--- Material for this exercise Enclosed Below ---
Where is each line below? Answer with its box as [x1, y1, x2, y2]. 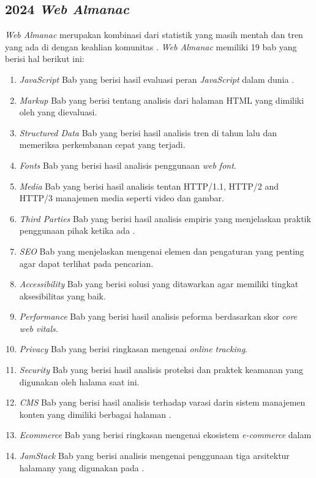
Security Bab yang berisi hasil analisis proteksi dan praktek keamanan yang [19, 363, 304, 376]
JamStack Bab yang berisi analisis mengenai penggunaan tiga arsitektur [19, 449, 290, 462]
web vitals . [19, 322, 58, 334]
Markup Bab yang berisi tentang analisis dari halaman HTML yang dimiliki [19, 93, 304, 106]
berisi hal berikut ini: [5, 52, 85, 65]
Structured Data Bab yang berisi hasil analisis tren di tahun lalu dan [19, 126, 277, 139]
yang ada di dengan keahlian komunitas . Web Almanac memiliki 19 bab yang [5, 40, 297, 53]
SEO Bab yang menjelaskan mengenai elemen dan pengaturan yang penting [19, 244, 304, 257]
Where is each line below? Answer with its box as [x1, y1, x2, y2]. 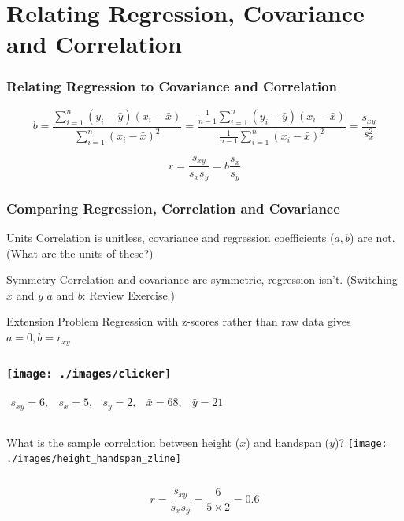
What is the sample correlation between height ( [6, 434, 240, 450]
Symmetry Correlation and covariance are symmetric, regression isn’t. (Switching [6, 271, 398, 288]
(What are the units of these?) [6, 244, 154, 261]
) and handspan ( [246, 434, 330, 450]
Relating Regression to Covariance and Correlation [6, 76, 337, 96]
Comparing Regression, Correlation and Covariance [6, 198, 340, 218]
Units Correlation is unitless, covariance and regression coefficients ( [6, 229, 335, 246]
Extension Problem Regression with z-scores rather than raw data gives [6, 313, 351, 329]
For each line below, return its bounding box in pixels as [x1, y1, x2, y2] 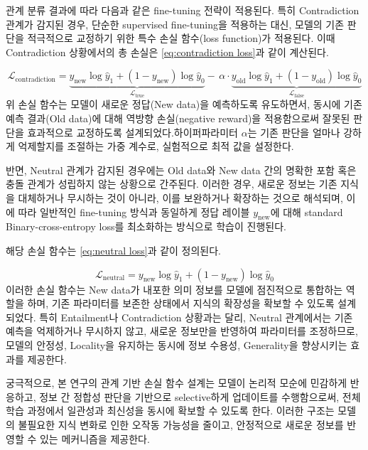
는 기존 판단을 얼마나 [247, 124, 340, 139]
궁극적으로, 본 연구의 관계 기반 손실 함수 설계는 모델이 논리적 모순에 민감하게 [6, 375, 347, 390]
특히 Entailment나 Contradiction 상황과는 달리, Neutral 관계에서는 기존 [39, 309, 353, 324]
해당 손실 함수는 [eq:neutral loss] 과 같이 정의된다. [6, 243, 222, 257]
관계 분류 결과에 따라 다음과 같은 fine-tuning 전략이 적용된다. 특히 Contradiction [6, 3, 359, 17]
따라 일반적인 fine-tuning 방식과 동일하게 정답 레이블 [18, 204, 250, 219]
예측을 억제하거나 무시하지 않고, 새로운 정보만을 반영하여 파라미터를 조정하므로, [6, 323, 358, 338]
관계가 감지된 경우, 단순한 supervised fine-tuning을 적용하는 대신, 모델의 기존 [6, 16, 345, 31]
--- End of Enclosed Material for this exercise ---
--- Material for this exercise Enclosed Below ---
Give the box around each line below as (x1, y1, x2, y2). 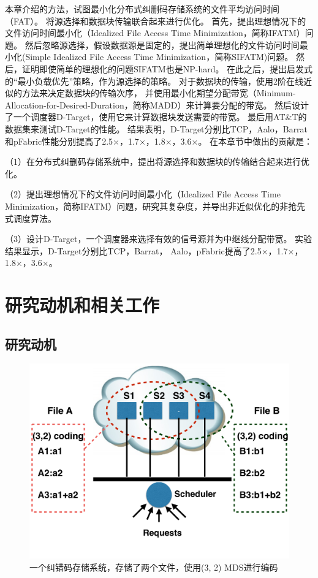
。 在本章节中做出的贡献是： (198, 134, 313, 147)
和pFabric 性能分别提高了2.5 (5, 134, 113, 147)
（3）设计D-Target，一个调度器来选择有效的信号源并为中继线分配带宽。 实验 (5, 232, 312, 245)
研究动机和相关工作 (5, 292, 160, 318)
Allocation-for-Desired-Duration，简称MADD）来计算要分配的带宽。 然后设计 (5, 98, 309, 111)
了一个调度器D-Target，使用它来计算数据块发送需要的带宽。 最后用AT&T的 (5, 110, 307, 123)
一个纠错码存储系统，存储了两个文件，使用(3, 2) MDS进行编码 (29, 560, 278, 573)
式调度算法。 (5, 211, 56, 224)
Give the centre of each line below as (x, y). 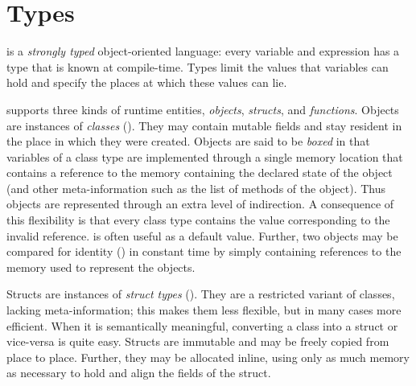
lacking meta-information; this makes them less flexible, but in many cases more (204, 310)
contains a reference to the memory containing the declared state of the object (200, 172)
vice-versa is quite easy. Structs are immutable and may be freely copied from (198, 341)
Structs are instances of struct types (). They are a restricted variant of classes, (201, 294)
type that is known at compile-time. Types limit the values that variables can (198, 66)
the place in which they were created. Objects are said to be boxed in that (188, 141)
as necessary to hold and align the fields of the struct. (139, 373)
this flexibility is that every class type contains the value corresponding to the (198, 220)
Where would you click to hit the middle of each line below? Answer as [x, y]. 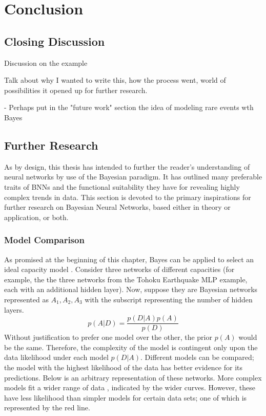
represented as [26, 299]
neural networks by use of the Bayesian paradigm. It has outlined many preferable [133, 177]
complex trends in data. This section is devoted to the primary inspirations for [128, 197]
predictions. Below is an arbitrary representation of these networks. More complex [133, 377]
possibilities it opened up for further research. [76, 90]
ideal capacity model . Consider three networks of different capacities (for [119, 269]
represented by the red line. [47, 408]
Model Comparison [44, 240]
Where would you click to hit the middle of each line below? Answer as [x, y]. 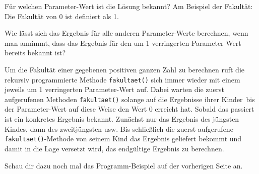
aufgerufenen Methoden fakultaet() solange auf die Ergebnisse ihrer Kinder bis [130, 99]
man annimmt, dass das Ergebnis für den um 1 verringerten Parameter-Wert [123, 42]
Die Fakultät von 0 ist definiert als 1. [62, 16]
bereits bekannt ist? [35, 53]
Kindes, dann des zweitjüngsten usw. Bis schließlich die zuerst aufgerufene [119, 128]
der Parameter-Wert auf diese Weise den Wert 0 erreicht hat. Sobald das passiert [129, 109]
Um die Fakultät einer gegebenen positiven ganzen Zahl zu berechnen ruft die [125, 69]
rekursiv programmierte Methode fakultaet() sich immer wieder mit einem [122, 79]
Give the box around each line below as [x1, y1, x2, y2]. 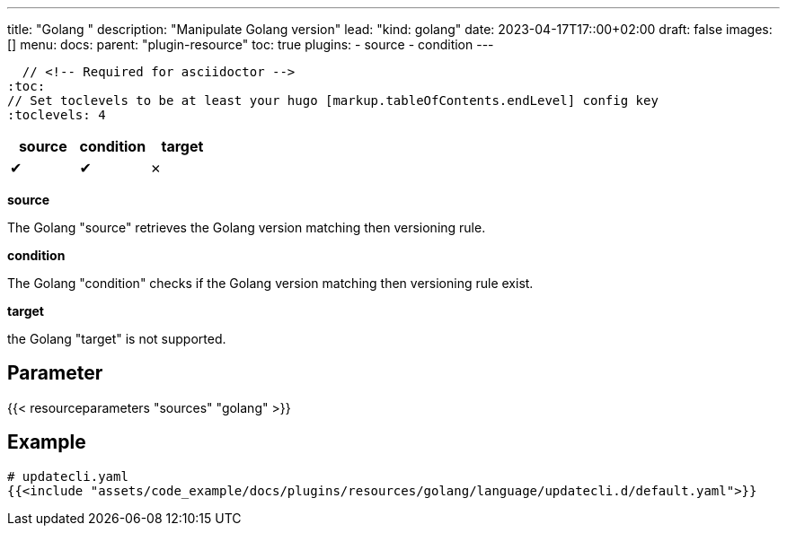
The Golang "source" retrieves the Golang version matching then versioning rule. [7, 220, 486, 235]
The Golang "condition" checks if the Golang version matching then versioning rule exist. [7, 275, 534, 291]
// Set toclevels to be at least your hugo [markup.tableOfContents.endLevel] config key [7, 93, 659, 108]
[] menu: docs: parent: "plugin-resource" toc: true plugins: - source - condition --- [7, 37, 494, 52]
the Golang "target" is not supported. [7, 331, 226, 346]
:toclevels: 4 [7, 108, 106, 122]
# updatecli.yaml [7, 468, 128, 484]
--- End of Enclosed Material for this exercise ---
- What you need to do -
Repeat, without pictures, exactly the lines of the data above from the one containing "式调度算法。 (5, 211, 56, 224)" through the one containing "aufgerufenen Methoden fakultaet()", including both and adding nothing.

- Exercise response -
式调度算法。 (5, 211, 56, 224)
Give the centre of each line below as (x, y). 
lacking meta-information; this makes them less flexible, but in many cases more (204, 310)
contains a reference to the memory containing the declared state of the object (200, 172)
vice-versa is quite easy. Structs are immutable and may be freely copied from (198, 341)
Structs are instances of struct types (). They are a restricted variant of classes, (201, 294)
type that is known at compile-time. Types limit the values that variables can (198, 66)
the place in which they were created. Objects are said to be boxed in that (188, 141)
as necessary to hold and align the fields of the struct. (139, 373)
this flexibility is that every class type contains the value corresponding to the (198, 220)
Where would you click to hit the middle of each line below? Answer as [x, y]. 
represented as [26, 299]
neural networks by use of the Bayesian paradigm. It has outlined many preferable [133, 177]
complex trends in data. This section is devoted to the primary inspirations for [128, 197]
predictions. Below is an arbitrary representation of these networks. More complex [133, 377]
possibilities it opened up for further research. [76, 90]
ideal capacity model . Consider three networks of different capacities (for [119, 269]
represented by the red line. [47, 408]
Model Comparison [44, 240]
Where would you click to hit the middle of each line below? Answer as [x, y]. 
aufgerufenen Methoden fakultaet() solange auf die Ergebnisse ihrer Kinder bis [130, 99]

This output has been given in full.